Modeling effectiveness analysis of momentum and heat transfer in a fixed bed silo-dryer through computational fluid-dynamics

Abstract

The drying procedure is capable of increasing the shelf life of many products, and facilitates its transport and storage. However, in the subsequent stages of the drying, the operation can display inefficiencies. An alternative to mitigate this is the use of a silo-dryer, an equipment that allows the simultaneous drying and storage of the material. Coffee is a product of great importance in the industry, and its market value is linked to the physical and sensorial qualities of the seed. The silo-drier can ensure these qualities through intermittent drying and optimizations in the energy consumption. In this work the operation of a cylindrical silo-dryer through computational fluid-dynamics was analyzed, studying the convergence for different numerical models. The behavior of volumetric fraction, air velocity and seed temperature were qualitatively examined with hot air at the inlet.
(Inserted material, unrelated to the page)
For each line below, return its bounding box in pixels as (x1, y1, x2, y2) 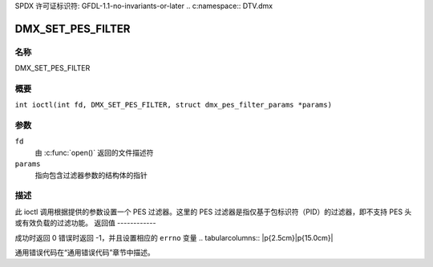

The simulations were carried out through the software FLUENT® 19.2 using three different numerical models: the Eulerian Multiphase Model for Granular flow with packed bed configuration disabled, the same model but with the packed bed configuration enabled, and the porous zone single-phase modelling. It was found that the momentum relaxation factor influenced the results. Moderately lower factors allowed for faster convergence without significant particle behavior change. Monitoring the mass residue, the enabled packed bed modelling presented lower residuals, while the porous zone modelling presented higher residuals. The packed bed and porous zone modelling reported lower air velocities in comparison to the disabled packed bed modelling, and presented satisfactory heat transfer through the temperature profiles.